(1 week, 2 days ago)
Lords ChamberMy Lords, I sat through the Committee stage and did not speak, because I was so clear that the amendment tabled by the noble Viscount, Lord Colville, was really inappropriate. Indeed, it was the speech by my noble friend Lord Vallance that made me feel that speaking was unnecessary. I regret that, because I should have pointed out something very important.
First, to come back to what the noble Baroness has just said, the definitions in the Bill are flawed to start with. Devising new applications of available knowledge is not the work of scientists; it is essentially the work of technologists—and there is a big difference between technology and science. Technology has all sorts of downsides that we do not expect. Science is simply knowledge and, as such, it does not have an ethical dimension. That has been stated by many distinguished philosophers in the past.
I suggest to noble Lords that every invention and innovation that we make has a downside that we do not expect. I would challenge the noble Viscount, Lord Colville. I have sat on a scientific committee with him and we have enjoyed each other’s company, but I would argue that there is not a single case where he could argue that there has not been an unexpected downside—as there is with every scientific invention. That, essentially, is why this is a flawed problem.
There are three problems facing humanity and the world at the moment. One, clearly, is nuclear war; one, clearly, is climate change; and perhaps the most important one is the risk of antibiotic resistance. It turns out that all these risks were completely unseen when those technologies were started. Marie Curie, working on pitchblende and radium, had no idea that the X-rays she was producing would be dangerous to her and would, unfortunately, result in her death as a result of cancer. She certainly did not recognise that there might be such a thing as nuclear explosions.
When it comes to, for example, climate change, it is obvious that we would not want to avoid having had the Industrial Revolution and all the things we got from it, just as we would not want to avoid having X-rays. But we must understand that the control has to come later.
Lastly, the most important thing for me is the possibility that infection is one of the greatest problems that humanity faces on earth at the moment. The invention of antibiotics has actually made that worse, because we now have a rising number of infections that are due to resistance. Therefore, I beg the noble Viscount not to press his amendment. I believe that it is absolutely well-meaning, and I understand what he is trying to say, but I hope that the Opposition, when they listen to this, will consider at least abstaining from voting on it, because the risk is that it might bring the House of Lords into disrepute as it stands.

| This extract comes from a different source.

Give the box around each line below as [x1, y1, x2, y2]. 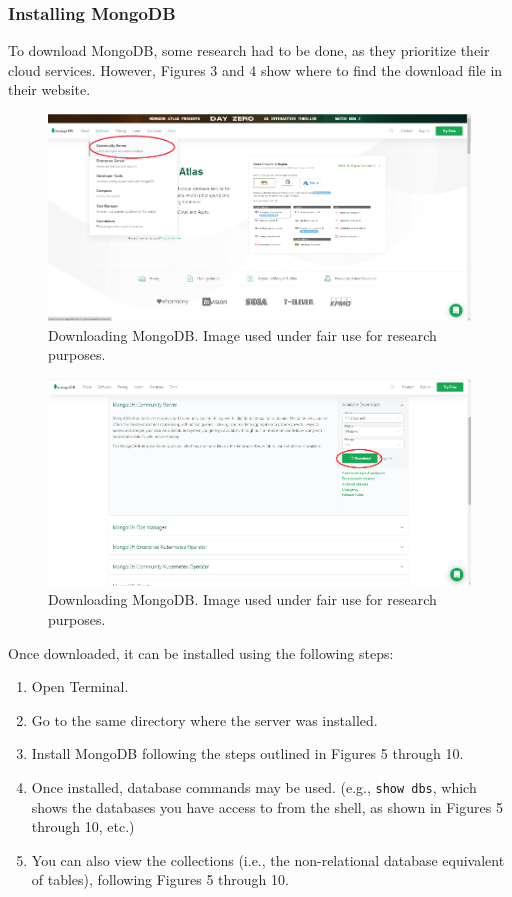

My Lords, I am authorised to speak on Motion 43A, as someone with regular day-to-day experience of scientific research. Since I started my PhD in 1981, I have had the privilege of spending more than half my working life doing scientific research in the UK—the last 20 years working with very sensitive patient data. Most of that research has been carried out in an academic setting, but some of it has been in collaboration with medtech, AI and pharmaceutical companies.
This research has required me to become familiar with many three-letter and four-letter acronyms. Noble Lords will know about DBS, but they might not know about RSO, TRO, HRA, LREC, MREC, CAG, and IRAS, to name just a few. I have spent hundreds of hours working with clinical colleagues to fill in integrated research application system—IRAS—forms. IRAS is used to apply for Health Research Authority—HRA—approval for research projects involving the NHS, social care or the criminal justice system. I have appeared before not only medical research ethics committees, or MRECs, which test whether a research protocol is scientifically valid and ethical, but local research ethics committees, or LRECs, which consider the suitability of individual researchers and local issues.
I was involved in a research project which reused data acquired from patients on a Covid isolation ward during the first two waves of the pandemic. That research project sought to understand how nurses interpreted continuous data from the clinical-grade wearables we used to monitor these high-risk patients during Covid. It took our research team more than 18 months to obtain the relevant permissions to reuse the data for our proposed analysis. Our application was reviewed by the Confidentiality Advisory Group—CAG—which provides independent expert advice on the use of confidential patient information without consent for research and non-research purposes. CAG already considers whether accessing the confidential data is justified by the public interest. Its advice is then used by the HRA and the Secretary of State for Health and Social Care to decide whether to grant access to the confidential data.
The existing provisions in this country to allow access to data for research purposes are stringent, and it is entirely right that they should be. The UK is respected the world over for the checks and balances of its research governance. The relevant safeguards already exist in the current legislation. Adding a further public interest test will only increase the amount of bureaucracy that will inevitably be introduced by the research services offices, or RSOs, and the translational research offices, or TROs, of our universities, which are very good at doing this.
The extra burden will fall on the researchers themselves, and some researchers may decide to concentrate their available time and energy elsewhere. This amendment, I am afraid, will have the unintended consequence of having a negative impact on research in this country, so I cannot support it.